Iconic Ambitions in a Booming Area
This article is from the archive of The New York Sun before the launch of its new website in 2022. The Sun has neither altered nor updated such articles but will seek to correct any errors, mis-categorizations or other problems introduced during transfer.

A condition approaching mass hypnosis appears to have descended upon the citizens of New York. We have come to believe that those parts of the city wherein we would not have dared to set foot a decade ago are now among the most beautiful and desirable on the island of Manhattan. It may have been a foregone conclusion that, as the real estate market approached incandescence and as traditionally desirable areas like the Upper East Side reached the point of saturation, the West Side Highway, the meatpacking district, and other industrial zones would have to be redeemed for the leisured classes. But that still does not explain the fervent activity that has engulfed the formerly industrial zone at Spring and Greenwich Streets.
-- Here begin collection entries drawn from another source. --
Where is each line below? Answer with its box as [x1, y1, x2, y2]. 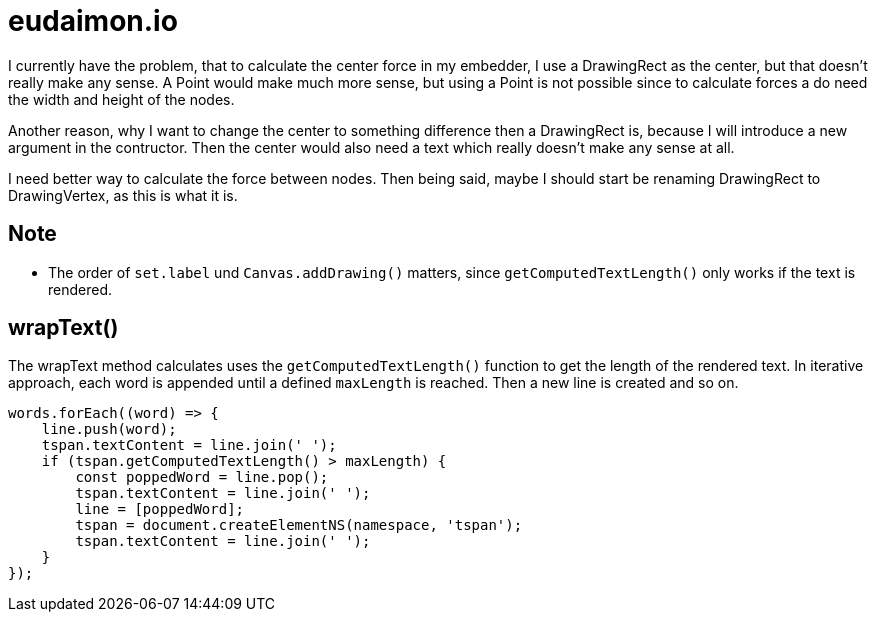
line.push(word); [41, 421, 177, 438]
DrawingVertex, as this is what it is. [8, 186, 238, 204]
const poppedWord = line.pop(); [75, 469, 329, 486]
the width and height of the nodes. [8, 90, 235, 108]
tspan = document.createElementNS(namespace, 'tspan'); [75, 517, 523, 534]
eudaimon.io [8, 4, 178, 38]
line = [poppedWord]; [75, 501, 245, 518]
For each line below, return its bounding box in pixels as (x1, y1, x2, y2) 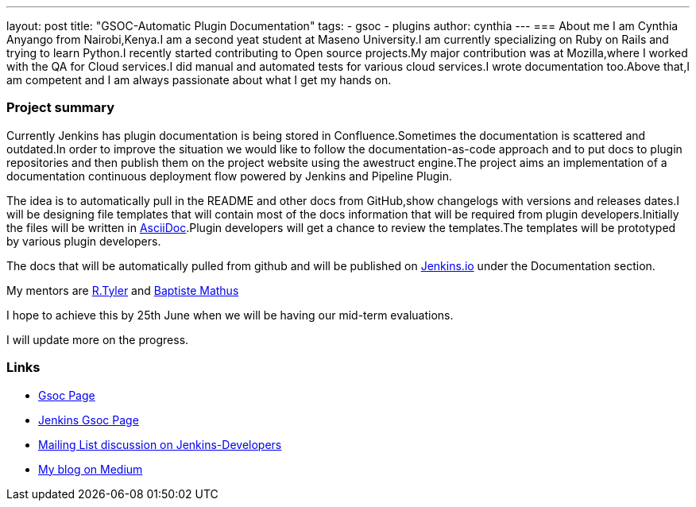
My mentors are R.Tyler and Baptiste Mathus (6, 283, 239, 297)
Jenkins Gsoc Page (38, 412, 139, 427)
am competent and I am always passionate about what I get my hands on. (6, 73, 392, 87)
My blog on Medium (38, 462, 143, 476)
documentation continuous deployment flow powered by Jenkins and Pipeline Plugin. (6, 168, 452, 183)
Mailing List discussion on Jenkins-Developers (38, 437, 282, 451)
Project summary (6, 99, 115, 116)
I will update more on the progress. (6, 332, 189, 346)
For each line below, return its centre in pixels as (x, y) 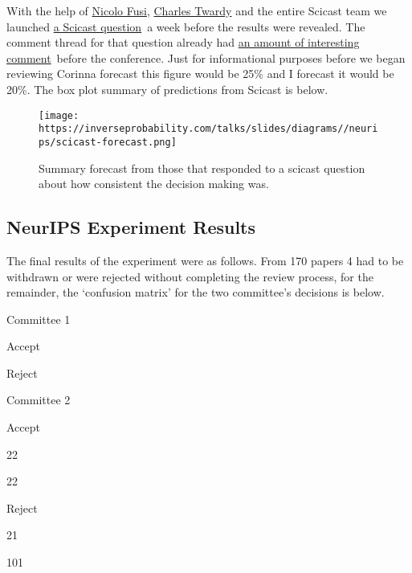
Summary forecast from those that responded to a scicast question (202, 168)
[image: (59, 115)
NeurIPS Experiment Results (131, 227)
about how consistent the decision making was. (154, 184)
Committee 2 (39, 400)
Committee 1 (39, 319)
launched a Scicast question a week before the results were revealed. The (186, 26)
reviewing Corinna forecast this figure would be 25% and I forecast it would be (200, 74)
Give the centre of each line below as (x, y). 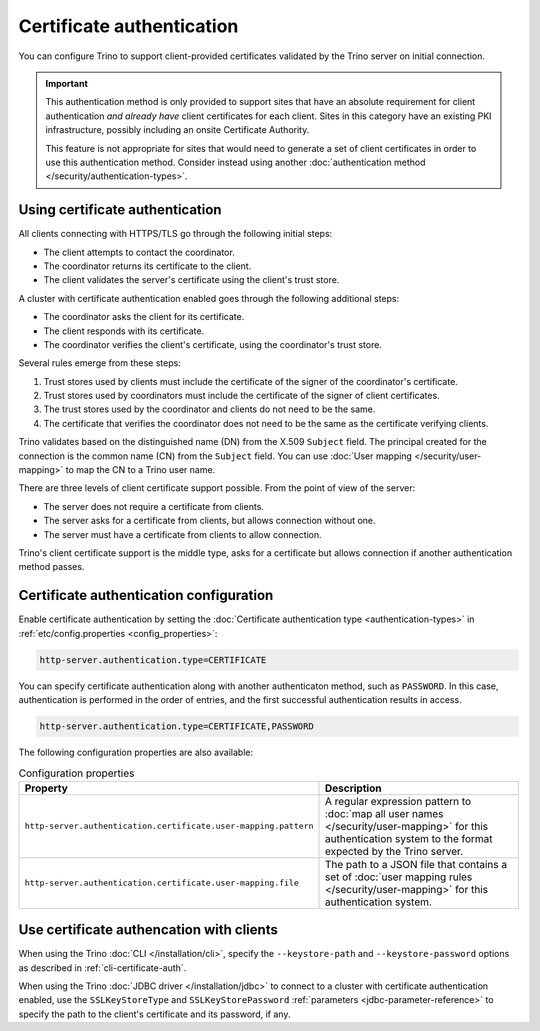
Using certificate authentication (120, 210)
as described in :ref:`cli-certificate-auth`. (102, 967)
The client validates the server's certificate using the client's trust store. (191, 280)
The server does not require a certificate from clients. (154, 506)
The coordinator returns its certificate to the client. (147, 266)
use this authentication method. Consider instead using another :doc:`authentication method (235, 162)
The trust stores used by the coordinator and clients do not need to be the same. (209, 409)
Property (46, 788)

That this area is viewed with almost libidinous desire by well-heeled apartment hunters is nothing less than astounding; indeed, it is even clamoring for its own name. (Hudson Square and West SoHo have been suggested.) No fewer than six big projects are going up or are now complete, among them two contiguous buildings just north ofCanal Street, 505 and 497 Greenwich (also known as the Greenwich Street Project.)
The latter is no better than 505, but the architect, Winka Dubbeldam, is Dutch, which means she has apprenticed with Rem Koolhaas, which means we must give it priority. (Sorry, but such are the protocols of architectural criticism.) This building positively brays its iconic ambitions: A six-story converted warehouse stands locked in the bear-hug of an 11-story “parabuilding” whose 10,000-square-foot glass-and-steel curtain wall buckles and spills down the facade. The glass slings over the roof of the warehouse, and the two structures are separated by six cantilevered concrete balconies.
Though Ms. Dubbeldam exhibits some imagination in reinterpreting the traditional mandates of the New York setback, the willful chaos of her facade is too vexatious to sit quietly on this newly residential block, but not nearly chaotic enough to advance the Deconstructivist agenda it serves. Part of the problem is that with so many of these Deconstructivist artifacts littering the planet, it is increasingly difficult for new ones to seem quite as shocking as in the past. Frank Gehry’s Fred and Ginger Building in Prague has some juice to it, and so perhaps has Mr. Koolhaas’s new student center at the Illinois Institute of Technology. But in this latest building, the style feels fundamentally defanged.
I suspect that some of this can be blamed on a quality that hangs in the very air over Manhattan, dragging all things down toward inevitable mediocrity. Doubtless the unnumbered compromises and permissions that had to be worked out with the city doomed the project from the start. It should also be said that, for decades now, New York has been behind the curve when it comes to adopting new styles. Indeed, the fact that this building was built at all is probably proof that Deconstruction, at last, is on the way out.
Just to the north, 505 Greenwich Street is the work of Gary Handel, who has built abundantly in Manhattan. Among his projects are the Ritz-Carlton in Battery Park City and much of that spit of real estate where Broadway and Columbus Avenue converge at 67th Street. Mr. Handel designed or collaborated on Lincoln Square (with the Sony Theater), Lincoln Triangle (with Barnes & Noble), and Lincoln West (directly behind Alice Tully Hall). In addition, he has collaborated with the prestigious Christian de Portzamparc on the LVMH Building on East 57th Street, and they appear to be collaborating on another on Park Avenue South.
None of that, however, makes him a name to reckon with, which is why the real estate prospectuses surrounding 505 do not see fit to mention his firm. It is a much more staid affair than 497: a 14-story slab that doubles around to form a second slab on Renwick Street. The Greenwich facade consists of an infinitely regular glass-and-steel curtain wall that protrudes slightly from a matrix of pre-cast concrete and rises over a base of burnished copper.
Beyond the opulent ratio of infill to glass, the general appearance of this slab bears a great affinity to the Phillips Club, which Mr. Handel completed in 1999 near Lincoln Center and which houses the new Balducci’s on 66th Street. And the fact that the same general solution has been applied to two rather different sets of circumstances argues for a general lack of imagination that is borne out in the details of both projects. That said, the lobby of 505 manages to achieve an energetic tone of high-Modernist integrity, and Mr. Handel’s 255 Hudson Street, which is nearing completion right around the corner, will probably be a little more interesting.